## TASK ITEM:
No pictures go into the copy. Write out exactly the lines below from the one containing "Web page text" through the one containing "והנפשיים של ספר".

## Items from a data source:
- - - - - - -

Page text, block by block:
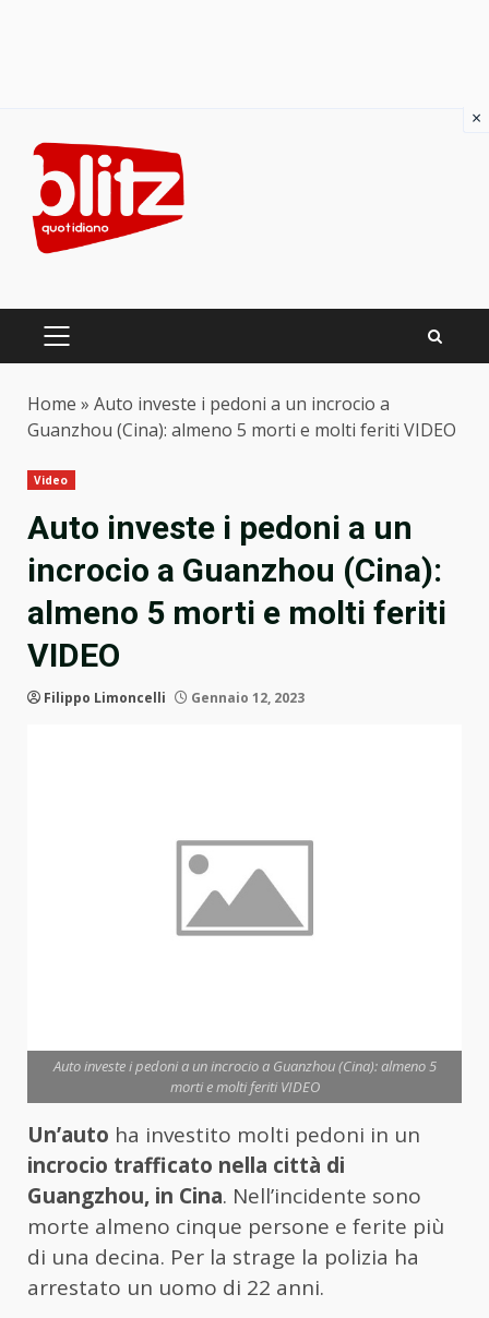
content
PRIMARY
Home » Auto investe i pedoni a un incrocio a
Guanzhou (Cina): almeno 5 morti e molti feriti VIDEO
Video
Auto investe i pedoni a un
incrocio a Guanzhou (Cina):
almeno 5 morti e molti feriti
VIDEO
Filippo Limoncelli Gennaio 12, 2023
Auto investe i pedoni a un incrocio a Guanzhou (Cina): almeno 5
morti e molti feriti VIDEO
Un’auto ha investito molti pedoni in un
incrocio trafficato nella città di
Guangzhou, in Cina. Nell’incidente sono
morte almeno cinque persone e ferite più
di una decina. Per la strage la polizia ha
arrestato un uomo di 22 anni.
×
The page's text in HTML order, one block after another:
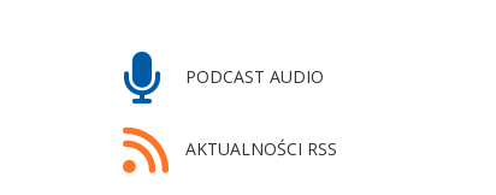
PODCAST AUDIO
AKTUALNOŚCI RSS
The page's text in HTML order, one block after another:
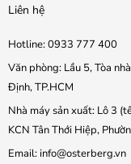
Liên hệ
Hotline: 0933 777 400
Văn phòng: Lầu 5, Tòa
Định, TP.HCM
Nhà máy sản xuất: Lô 3
KCN Tân Thới Hiệp,
Email: info@osterberg.vn
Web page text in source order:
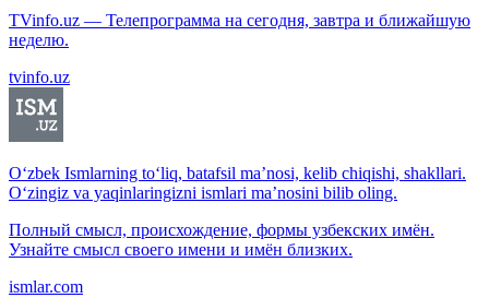
TVinfo.uz — Телепрограмма на сегодня, завтра и ближайшую
неделю.
tvinfo.uz
O‘zbek Ismlarning to‘liq, batafsil ma’nosi, kelib chiqishi, shakllari.
O‘zingiz va yaqinlaringizni ismlari ma’nosini bilib oling.
Полный смысл, происхождение, формы узбекских имён.
Узнайте смысл своего имени и имён близких.
ismlar.com
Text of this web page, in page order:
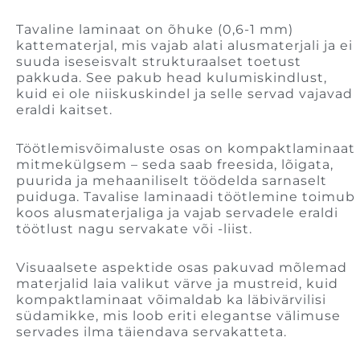
Tavaline laminaat on õhuke (0,6-1 mm)
kattematerjal, mis vajab alati alusmaterjali ja ei
suuda iseseisvalt strukturaalset toetust
pakkuda. See pakub head kulumiskindlust,
kuid ei ole niiskuskindel ja selle servad vajavad
eraldi kaitset.
Töötlemisvõimaluste osas on kompaktlaminaat
mitmekülgsem – seda saab freesida, lõigata,
puurida ja mehaaniliselt töödelda sarnaselt
puiduga. Tavalise laminaadi töötlemine toimub
koos alusmaterjaliga ja vajab servadele eraldi
töötlust nagu servakate või -liist.
Visuaalsete aspektide osas pakuvad mõlemad
materjalid laia valikut värve ja mustreid, kuid
kompaktlaminaat võimaldab ka läbivärvilisi
südamikke, mis loob eriti elegantse välimuse
servades ilma täiendava servakatteta.
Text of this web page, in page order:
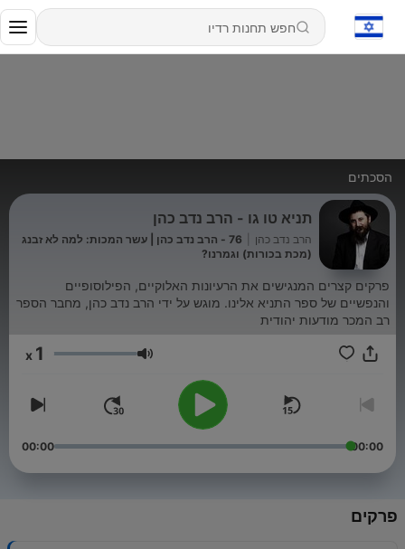
הסכתים
תניא טו גו - הרב נדב כהן
הרב נדב כהן
76 - הרב נדב כהן | עשר המכות: למה לא זבנג
(מכת בכורות) וגמרנו?
פרקים קצרים המנגישים את הרעיונות האלוקיים, הפילוסופיים
והנפשיים של ספר התניא אלינו. מוגש על ידי הרב נדב כהן, מחבר הספר
רב המכר מודעות יהודית
עוצמת שמע 1
00:00
00:00
פרקים
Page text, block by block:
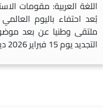
احتفاء باليوم العالمي
وطنيا عن بعد
يوم 15 فبراير 2026 ديباجة إن اللغة ...
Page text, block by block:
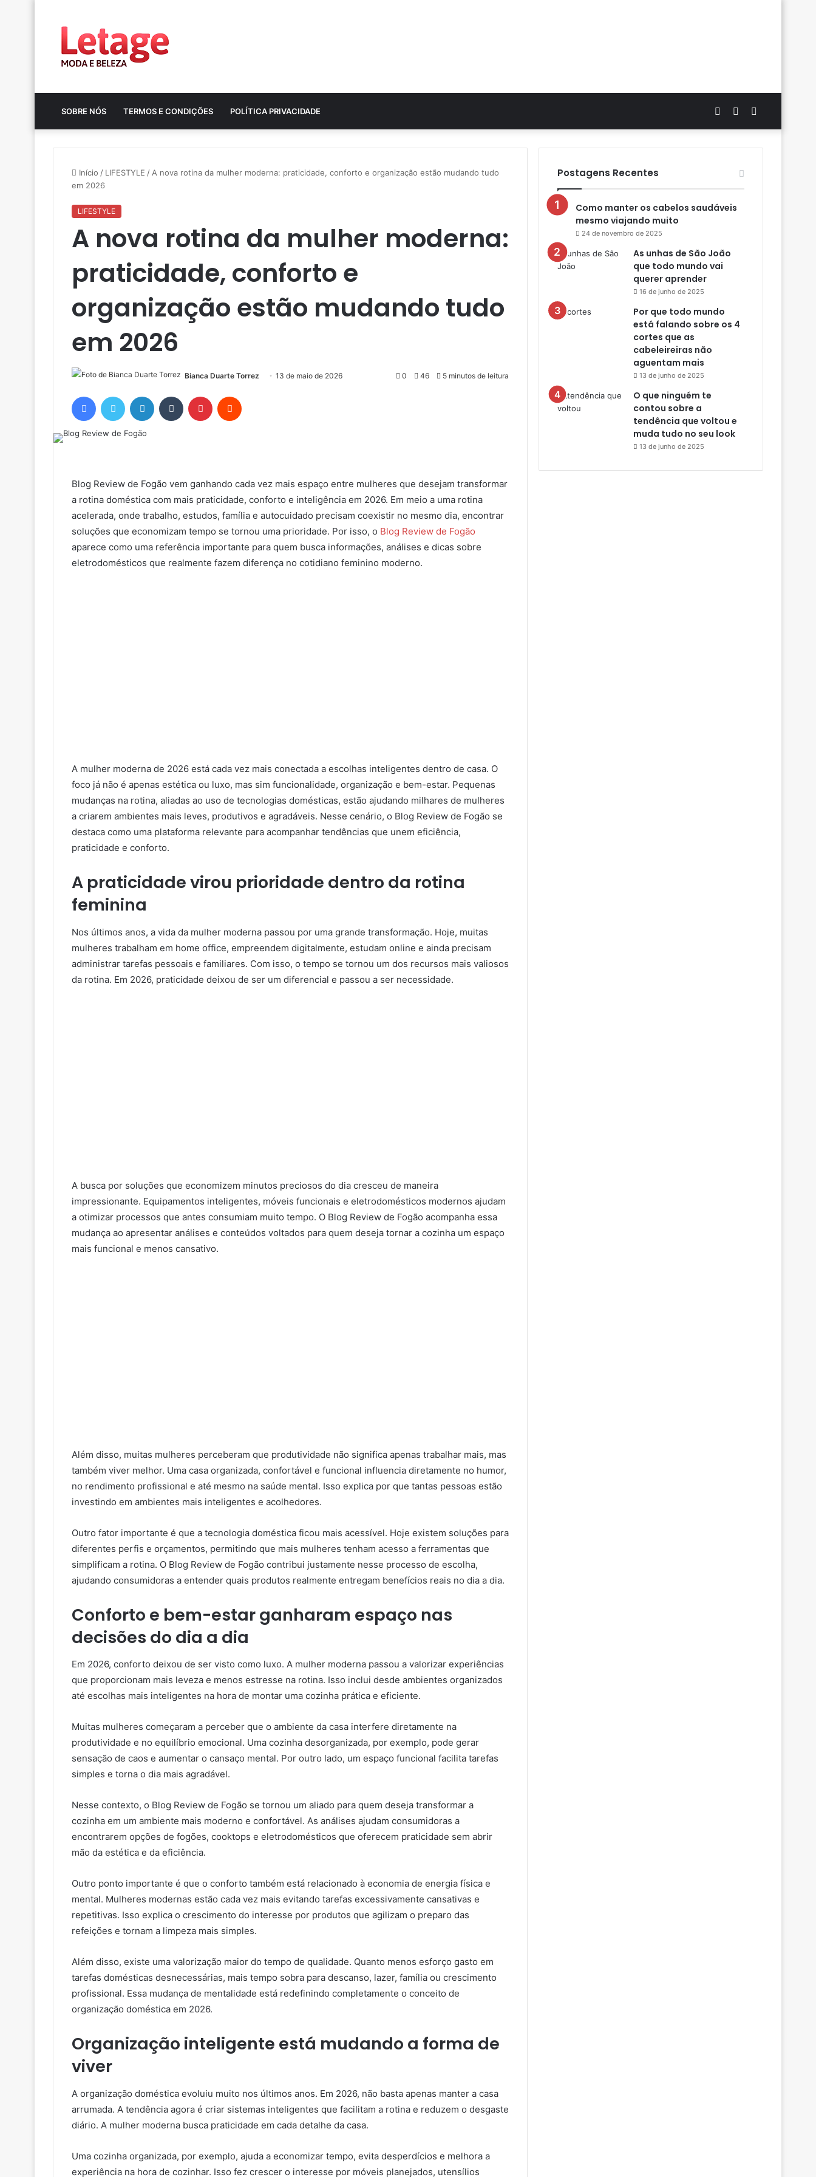
SOBRE NÓS TERMOS E CONDIÇÕES POLÍTICA PRIVACIDADE
por
Switch
skin
Artigo
aleatório
Início / LIFESTYLE / A nova rotina da mulher moderna: praticidade, conforto e organização estão mudando tudo
em 2026
LIFESTYLE
A nova rotina da mulher moderna:
praticidade, conforto e
organização estão mudando tudo
em 2026
Bianca Duarte Torrez 13 de maio de 2026 0 46 5 minutos de leitura
FacebookTwitter Linkedin Tumblr Pinterest
Blog Review de Fogão vem ganhando cada vez mais espaço entre mulheres que desejam transformar
a rotina doméstica com mais praticidade, conforto e inteligência em 2026. Em meio a uma rotina
acelerada, onde trabalho, estudos, família e autocuidado precisam coexistir no mesmo dia, encontrar
soluções que economizam tempo se tornou uma prioridade. Por isso, o Blog Review de Fogão
aparece como uma referência importante para quem busca informações, análises e dicas sobre
eletrodomésticos que realmente fazem diferença no cotidiano feminino moderno.
A mulher moderna de 2026 está cada vez mais conectada a escolhas inteligentes dentro de casa. O
foco já não é apenas estética ou luxo, mas sim funcionalidade, organização e bem-estar. Pequenas
mudanças na rotina, aliadas ao uso de tecnologias domésticas, estão ajudando milhares de mulheres
a criarem ambientes mais leves, produtivos e agradáveis. Nesse cenário, o Blog Review de Fogão se
destaca como uma plataforma relevante para acompanhar tendências que unem eficiência,
praticidade e conforto.
A praticidade virou prioridade dentro da rotina
feminina
Nos últimos anos, a vida da mulher moderna passou por uma grande transformação. Hoje, muitas
mulheres trabalham em home office, empreendem digitalmente, estudam online e ainda precisam
administrar tarefas pessoais e familiares. Com isso, o tempo se tornou um dos recursos mais valiosos
da rotina. Em 2026, praticidade deixou de ser um diferencial e passou a ser necessidade.
A busca por soluções que economizem minutos preciosos do dia cresceu de maneira
impressionante. Equipamentos inteligentes, móveis funcionais e eletrodomésticos modernos ajudam
a otimizar processos que antes consumiam muito tempo. O Blog Review de Fogão acompanha essa
mudança ao apresentar análises e conteúdos voltados para quem deseja tornar a cozinha um espaço
mais funcional e menos cansativo.
Além disso, muitas mulheres perceberam que produtividade não significa apenas trabalhar mais, mas
também viver melhor. Uma casa organizada, confortável e funcional influencia diretamente no humor,
no rendimento profissional e até mesmo na saúde mental. Isso explica por que tantas pessoas estão
investindo em ambientes mais inteligentes e acolhedores.
Outro fator importante é que a tecnologia doméstica ficou mais acessível. Hoje existem soluções para
diferentes perfis e orçamentos, permitindo que mais mulheres tenham acesso a ferramentas que
simplificam a rotina. O Blog Review de Fogão contribui justamente nesse processo de escolha,
ajudando consumidoras a entender quais produtos realmente entregam benefícios reais no dia a dia.
Conforto e bem-estar ganharam espaço nas
decisões do dia a dia
Em 2026, conforto deixou de ser visto como luxo. A mulher moderna passou a valorizar experiências
que proporcionam mais leveza e menos estresse na rotina. Isso inclui desde ambientes organizados
até escolhas mais inteligentes na hora de montar uma cozinha prática e eficiente.
Muitas mulheres começaram a perceber que o ambiente da casa interfere diretamente na
produtividade e no equilíbrio emocional. Uma cozinha desorganizada, por exemplo, pode gerar
sensação de caos e aumentar o cansaço mental. Por outro lado, um espaço funcional facilita tarefas
simples e torna o dia mais agradável.
Nesse contexto, o Blog Review de Fogão se tornou um aliado para quem deseja transformar a
cozinha em um ambiente mais moderno e confortável. As análises ajudam consumidoras a
encontrarem opções de fogões, cooktops e eletrodomésticos que oferecem praticidade sem abrir
mão da estética e da eficiência.
Outro ponto importante é que o conforto também está relacionado à economia de energia física e
mental. Mulheres modernas estão cada vez mais evitando tarefas excessivamente cansativas e
repetitivas. Isso explica o crescimento do interesse por produtos que agilizam o preparo das
refeições e tornam a limpeza mais simples.
Além disso, existe uma valorização maior do tempo de qualidade. Quanto menos esforço gasto em
tarefas domésticas desnecessárias, mais tempo sobra para descanso, lazer, família ou crescimento
profissional. Essa mudança de mentalidade está redefinindo completamente o conceito de
organização doméstica em 2026.
Organização inteligente está mudando a forma de
viver
A organização doméstica evoluiu muito nos últimos anos. Em 2026, não basta apenas manter a casa
arrumada. A tendência agora é criar sistemas inteligentes que facilitam a rotina e reduzem o desgaste
diário. A mulher moderna busca praticidade em cada detalhe da casa.
Uma cozinha organizada, por exemplo, ajuda a economizar tempo, evita desperdícios e melhora a
experiência na hora de cozinhar. Isso fez crescer o interesse por móveis planejados, utensílios
Postagens Recentes
Como manter os cabelos saudáveis
mesmo viajando muito
24 de novembro de 2025
As unhas de São João
que todo mundo vai
querer aprender
16 de junho de 2025
Por que todo mundo
está falando sobre os 4
cortes que as
cabeleireiras não
aguentam mais
13 de junho de 2025
O que ninguém te
contou sobre a
tendência que voltou e
muda tudo no seu look
13 de junho de 2025

- - - - - - -

## YOUR SOLUTION:
Web page text in source order:
TVinfo.uz — Телепрограмма на сегодня, завтра и ближайшую
неделю.
tvinfo.uz
O‘zbek Ismlarning to‘liq, batafsil ma’nosi, kelib chiqishi, shakllari.
O‘zingiz va yaqinlaringizni ismlari ma’nosini bilib oling.
Полный смысл, происхождение, формы узбекских имён.
Узнайте смысл своего имени и имён близких.
ismlar.com
Text of this web page, in page order:
Tavaline laminaat on õhuke (0,6-1 mm)
kattematerjal, mis vajab alati alusmaterjali ja ei
suuda iseseisvalt strukturaalset toetust
pakkuda. See pakub head kulumiskindlust,
kuid ei ole niiskuskindel ja selle servad vajavad
eraldi kaitset.
Töötlemisvõimaluste osas on kompaktlaminaat
mitmekülgsem – seda saab freesida, lõigata,
puurida ja mehaaniliselt töödelda sarnaselt
puiduga. Tavalise laminaadi töötlemine toimub
koos alusmaterjaliga ja vajab servadele eraldi
töötlust nagu servakate või -liist.
Visuaalsete aspektide osas pakuvad mõlemad
materjalid laia valikut värve ja mustreid, kuid
kompaktlaminaat võimaldab ka läbivärvilisi
südamikke, mis loob eriti elegantse välimuse
servades ilma täiendava servakatteta.
Text of this web page, in page order:
הסכתים
תניא טו גו - הרב נדב כהן
הרב נדב כהן
76 - הרב נדב כהן | עשר המכות: למה לא זבנג
(מכת בכורות) וגמרנו?
פרקים קצרים המנגישים את הרעיונות האלוקיים, הפילוסופיים
והנפשיים של ספר התניא אלינו. מוגש על ידי הרב נדב כהן, מחבר הספר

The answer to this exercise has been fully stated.